Genomic Analysis of Monkeypox Virus During the 2023 Epidemic in Korea

- ¹Korea Disease Control and Prevention Agency, Cheongju, Korea.
- ²Division of Infectious Diseases, Department of Internal Medicine, National Medical Center, Seoul, Korea.
- ³Public Health Research Institute, National Medical Center, Seoul, Korea.
Address for Correspondence: Yoon-Seok Chung, PhD. Division of High‐Risk Pathogens, Bureau of Infectious Disease Diagnosis Control, Korea Disease Control and Prevention Agency, 187 Osongsaengmyeong 2-ro, Osong-eup, Heungdeok-gu, Cheongju 28159, Republic of Korea. Email: [email protected]
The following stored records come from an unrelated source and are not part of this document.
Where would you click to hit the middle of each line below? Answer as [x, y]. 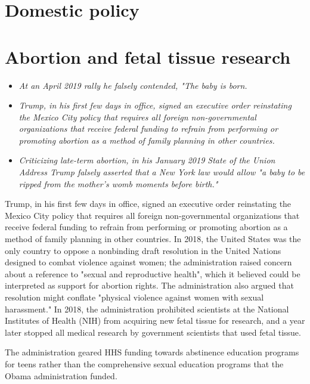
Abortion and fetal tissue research [148, 56]
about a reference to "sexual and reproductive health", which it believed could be [153, 273]
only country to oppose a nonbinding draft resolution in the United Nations [143, 250]
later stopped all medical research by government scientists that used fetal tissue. [153, 332]
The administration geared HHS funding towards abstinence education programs [152, 352]
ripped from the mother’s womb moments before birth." [118, 183]
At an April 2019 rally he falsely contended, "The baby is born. [133, 85]
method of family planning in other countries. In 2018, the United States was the [153, 239]
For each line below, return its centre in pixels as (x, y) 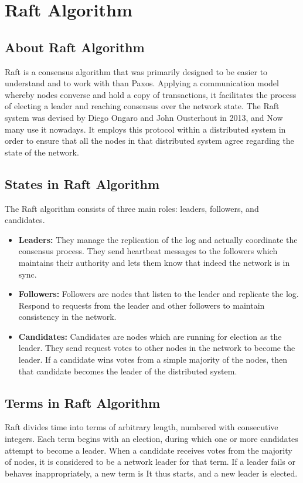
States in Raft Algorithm (82, 183)
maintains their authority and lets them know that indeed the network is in (154, 262)
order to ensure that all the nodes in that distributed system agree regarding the (149, 141)
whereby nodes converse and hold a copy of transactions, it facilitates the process (151, 94)
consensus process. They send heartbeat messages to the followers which (148, 251)
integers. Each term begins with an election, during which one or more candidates (151, 439)
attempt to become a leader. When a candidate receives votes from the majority (149, 450)
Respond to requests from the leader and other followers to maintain (142, 305)
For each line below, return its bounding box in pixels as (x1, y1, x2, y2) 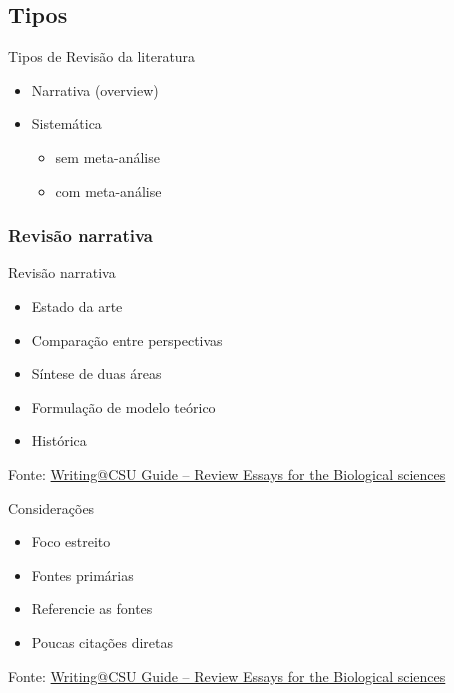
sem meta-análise (55, 146, 160, 167)
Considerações (8, 497, 95, 518)
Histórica (31, 430, 87, 451)
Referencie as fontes (31, 598, 153, 619)
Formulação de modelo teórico (31, 396, 216, 417)
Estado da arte (31, 295, 123, 316)
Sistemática (31, 113, 102, 134)
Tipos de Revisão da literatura (8, 46, 196, 67)
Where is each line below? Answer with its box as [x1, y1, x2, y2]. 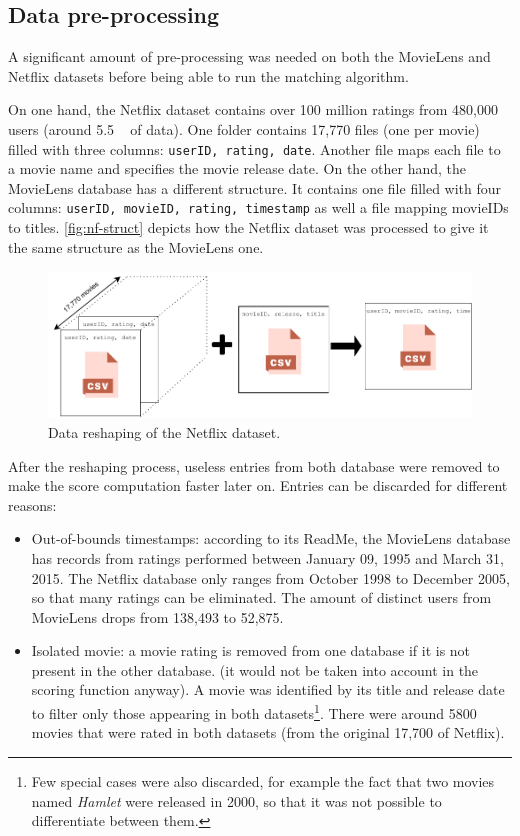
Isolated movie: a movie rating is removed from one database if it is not [31, 640, 471, 661]
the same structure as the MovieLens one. [8, 236, 264, 257]
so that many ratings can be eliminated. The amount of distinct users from [31, 587, 492, 608]
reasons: [8, 494, 57, 515]
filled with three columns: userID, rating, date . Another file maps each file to [8, 138, 501, 159]
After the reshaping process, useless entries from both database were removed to [8, 455, 500, 476]
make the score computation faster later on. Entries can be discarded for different [8, 475, 508, 496]
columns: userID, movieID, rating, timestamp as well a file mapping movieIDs [8, 197, 509, 218]

Address for Correspondence: BumSik Chin, MD, PhD. Division of Infectious Diseases, Department of Internal Medicine, National Medical Center, Research Building R615, 245 Eulji-ro, Jung-gu, Seoul 04564, Republic of Korea. Email: [email protected]

^*Chi-Hwan Choi and Minji Lee contributed equally to this work.

Received January 02, 2024; Accepted April 22, 2024.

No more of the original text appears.